Nadia intends to pursue a PhD in Vancouver where she plans to stay. Her professor anticipates a very promising professional career for a brilliant, mature, enthusiastic person.
Rebekah is working toward receiving her Masters in Planning at the University of British Columbia in June 2006. Her interest lies in disciplines that centre on the pursuit of social justice and poverty reduction, plus issues/policy initiatives with an international perspective as they particularly impact the experiences of women. Growing up in Rumbai, Indonesia; London, England; & Tripoli, Libya, Rebekah became aware of the need for programs of poverty reduction that were internationally–aware and equitable.
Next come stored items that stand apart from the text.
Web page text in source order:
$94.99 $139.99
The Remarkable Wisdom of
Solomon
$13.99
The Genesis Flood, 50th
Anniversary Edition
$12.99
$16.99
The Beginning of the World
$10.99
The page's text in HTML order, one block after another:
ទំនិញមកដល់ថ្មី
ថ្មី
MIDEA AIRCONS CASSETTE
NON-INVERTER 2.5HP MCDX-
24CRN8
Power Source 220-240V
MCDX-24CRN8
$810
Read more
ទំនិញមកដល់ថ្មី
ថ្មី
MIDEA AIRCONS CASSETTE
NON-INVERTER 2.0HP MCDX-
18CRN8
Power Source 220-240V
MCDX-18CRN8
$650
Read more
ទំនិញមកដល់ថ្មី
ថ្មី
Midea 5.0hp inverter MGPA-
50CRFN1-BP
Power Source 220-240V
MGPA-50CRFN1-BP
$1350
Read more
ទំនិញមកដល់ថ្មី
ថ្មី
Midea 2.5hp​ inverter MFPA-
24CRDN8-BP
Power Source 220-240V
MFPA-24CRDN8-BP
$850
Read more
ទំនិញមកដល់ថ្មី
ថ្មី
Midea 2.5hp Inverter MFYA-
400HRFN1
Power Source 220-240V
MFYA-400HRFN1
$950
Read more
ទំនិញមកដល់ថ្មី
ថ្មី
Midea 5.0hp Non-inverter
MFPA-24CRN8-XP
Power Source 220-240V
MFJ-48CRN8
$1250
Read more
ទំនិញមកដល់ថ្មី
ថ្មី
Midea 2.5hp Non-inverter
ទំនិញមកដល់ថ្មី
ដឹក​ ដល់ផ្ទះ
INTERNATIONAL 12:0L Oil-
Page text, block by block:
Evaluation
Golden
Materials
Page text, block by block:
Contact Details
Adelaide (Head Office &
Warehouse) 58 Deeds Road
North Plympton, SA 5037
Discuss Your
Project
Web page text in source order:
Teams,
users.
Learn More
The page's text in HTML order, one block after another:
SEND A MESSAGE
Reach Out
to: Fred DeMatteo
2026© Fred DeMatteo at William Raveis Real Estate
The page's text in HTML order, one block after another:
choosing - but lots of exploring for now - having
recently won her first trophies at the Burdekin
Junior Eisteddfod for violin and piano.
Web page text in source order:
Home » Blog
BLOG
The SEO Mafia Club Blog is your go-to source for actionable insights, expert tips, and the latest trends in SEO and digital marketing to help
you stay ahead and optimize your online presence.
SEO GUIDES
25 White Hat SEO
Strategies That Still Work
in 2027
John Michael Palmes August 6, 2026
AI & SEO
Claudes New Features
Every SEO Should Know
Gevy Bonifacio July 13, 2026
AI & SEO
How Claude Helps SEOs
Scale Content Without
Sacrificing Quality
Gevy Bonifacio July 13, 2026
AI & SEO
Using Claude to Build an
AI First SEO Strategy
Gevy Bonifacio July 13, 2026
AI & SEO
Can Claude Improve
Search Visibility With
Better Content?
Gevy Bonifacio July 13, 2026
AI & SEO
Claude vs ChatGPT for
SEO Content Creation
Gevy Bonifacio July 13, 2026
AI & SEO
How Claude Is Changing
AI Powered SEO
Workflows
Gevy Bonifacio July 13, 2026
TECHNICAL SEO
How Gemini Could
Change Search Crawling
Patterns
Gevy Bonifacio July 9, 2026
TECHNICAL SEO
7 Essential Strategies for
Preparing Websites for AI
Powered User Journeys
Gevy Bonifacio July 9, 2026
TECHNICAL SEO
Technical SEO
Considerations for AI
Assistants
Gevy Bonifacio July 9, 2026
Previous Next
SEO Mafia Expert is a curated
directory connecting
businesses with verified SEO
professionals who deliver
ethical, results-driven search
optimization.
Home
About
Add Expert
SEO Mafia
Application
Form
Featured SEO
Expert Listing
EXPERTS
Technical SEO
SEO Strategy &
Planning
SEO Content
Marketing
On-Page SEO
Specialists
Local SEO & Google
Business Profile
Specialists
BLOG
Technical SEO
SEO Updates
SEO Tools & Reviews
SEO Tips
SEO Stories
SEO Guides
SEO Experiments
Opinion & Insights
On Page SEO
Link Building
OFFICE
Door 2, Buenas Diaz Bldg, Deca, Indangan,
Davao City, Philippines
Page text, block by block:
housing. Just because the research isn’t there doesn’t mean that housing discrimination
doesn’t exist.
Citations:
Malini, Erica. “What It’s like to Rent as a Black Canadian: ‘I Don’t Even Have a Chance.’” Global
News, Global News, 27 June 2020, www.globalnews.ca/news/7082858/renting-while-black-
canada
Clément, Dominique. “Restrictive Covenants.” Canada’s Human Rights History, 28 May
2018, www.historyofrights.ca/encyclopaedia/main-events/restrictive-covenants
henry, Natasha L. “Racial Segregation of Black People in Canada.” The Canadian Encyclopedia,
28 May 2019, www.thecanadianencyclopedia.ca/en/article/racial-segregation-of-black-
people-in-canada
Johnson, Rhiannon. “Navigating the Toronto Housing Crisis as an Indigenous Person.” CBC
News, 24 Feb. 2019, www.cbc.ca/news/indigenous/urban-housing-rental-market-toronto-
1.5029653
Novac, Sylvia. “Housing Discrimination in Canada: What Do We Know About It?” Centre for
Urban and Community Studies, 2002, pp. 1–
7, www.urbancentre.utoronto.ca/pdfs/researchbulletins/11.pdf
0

She also became aware of the gender poverty link, with women and their children being among the poorest segments of the population.
She believes the discipline of planning, with its interdisciplinary focus, also allows for intellectual tools to be utilized to a dynamic political effect in the wider world and community. Planners can be front–line agents in the growth and change of society and community. Her thesis focus looks at the effects of incorporating gender into a responsive and empowering framework for social change in a varying community of individuals.
Rebekah wants to work with a governmental or non-governmental agency focusing on policy planning in relation to gender and Canadian immigration issues. She has been working with these issues both inside Canada at the Calgary Immigrant Women’s Association and outside Canada at the Sri Lanka Shilpe Children’s Trust. She is impressed with the great importance of working to organize and enable social programs that respond to poverty and the gender experience of those living with deprivation.
Her professor sees her as an outstanding academic with intense desires to apply her strengths to working with women in need. Rebekah states that she is excited by the opportunity the Soroptimist Foundation of Canada Grant represents to continue her studies without financial pressures. She also appreciates the vote of confidence this grant represents in encouraging her to focus herself, her work and her energies for the advancement and equality of all women.